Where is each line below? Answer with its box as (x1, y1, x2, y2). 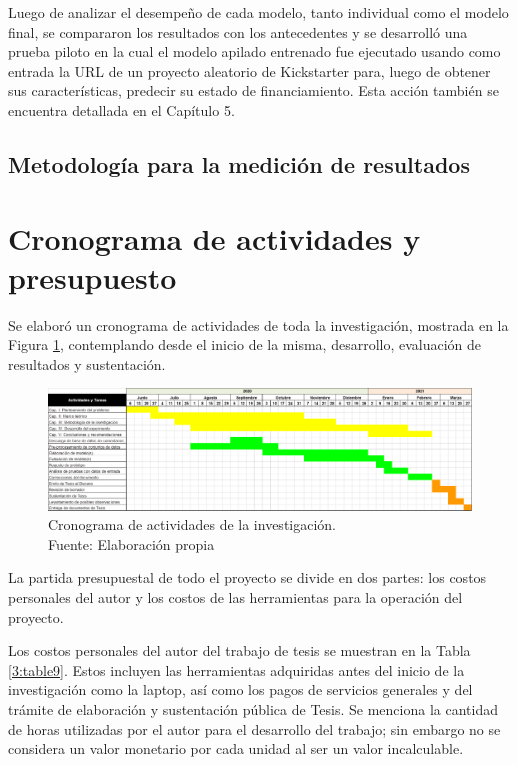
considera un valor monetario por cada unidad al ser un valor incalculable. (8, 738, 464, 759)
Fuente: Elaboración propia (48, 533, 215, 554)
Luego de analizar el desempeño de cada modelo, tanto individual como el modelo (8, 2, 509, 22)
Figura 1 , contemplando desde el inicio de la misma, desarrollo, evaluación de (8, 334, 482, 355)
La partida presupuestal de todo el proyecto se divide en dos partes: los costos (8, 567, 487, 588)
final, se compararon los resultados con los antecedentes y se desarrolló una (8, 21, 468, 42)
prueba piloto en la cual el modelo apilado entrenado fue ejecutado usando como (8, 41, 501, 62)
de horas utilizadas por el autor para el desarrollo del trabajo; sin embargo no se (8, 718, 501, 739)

──────────

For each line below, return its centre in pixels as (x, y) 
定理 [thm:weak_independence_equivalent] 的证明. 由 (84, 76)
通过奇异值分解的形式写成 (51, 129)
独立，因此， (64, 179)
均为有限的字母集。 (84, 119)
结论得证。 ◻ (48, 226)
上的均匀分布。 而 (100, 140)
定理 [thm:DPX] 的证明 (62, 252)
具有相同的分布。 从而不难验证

──────────

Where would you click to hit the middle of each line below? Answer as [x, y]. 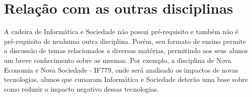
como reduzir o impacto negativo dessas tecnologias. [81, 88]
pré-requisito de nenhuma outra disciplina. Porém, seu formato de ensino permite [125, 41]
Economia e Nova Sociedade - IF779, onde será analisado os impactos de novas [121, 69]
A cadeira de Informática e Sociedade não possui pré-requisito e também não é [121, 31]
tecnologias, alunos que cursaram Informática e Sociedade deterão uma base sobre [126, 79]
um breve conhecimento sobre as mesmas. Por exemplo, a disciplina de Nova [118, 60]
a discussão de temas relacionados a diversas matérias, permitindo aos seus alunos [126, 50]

──────────

What you will do> Would you please repeat only the lines above, beginning at the one that has "Where is each" and stopping after the one that has "prueba piloto en", exactly and with no pictures?

Task response>
Where is each line below? Answer with its box as (x1, y1, x2, y2). 
considera un valor monetario por cada unidad al ser un valor incalculable. (8, 738, 464, 759)
Fuente: Elaboración propia (48, 533, 215, 554)
Luego de analizar el desempeño de cada modelo, tanto individual como el modelo (8, 2, 509, 22)
Figura 1 , contemplando desde el inicio de la misma, desarrollo, evaluación de (8, 334, 482, 355)
La partida presupuestal de todo el proyecto se divide en dos partes: los costos (8, 567, 487, 588)
final, se compararon los resultados con los antecedentes y se desarrolló una (8, 21, 468, 42)
prueba piloto en la cual el modelo apilado entrenado fue ejecutado usando como (8, 41, 501, 62)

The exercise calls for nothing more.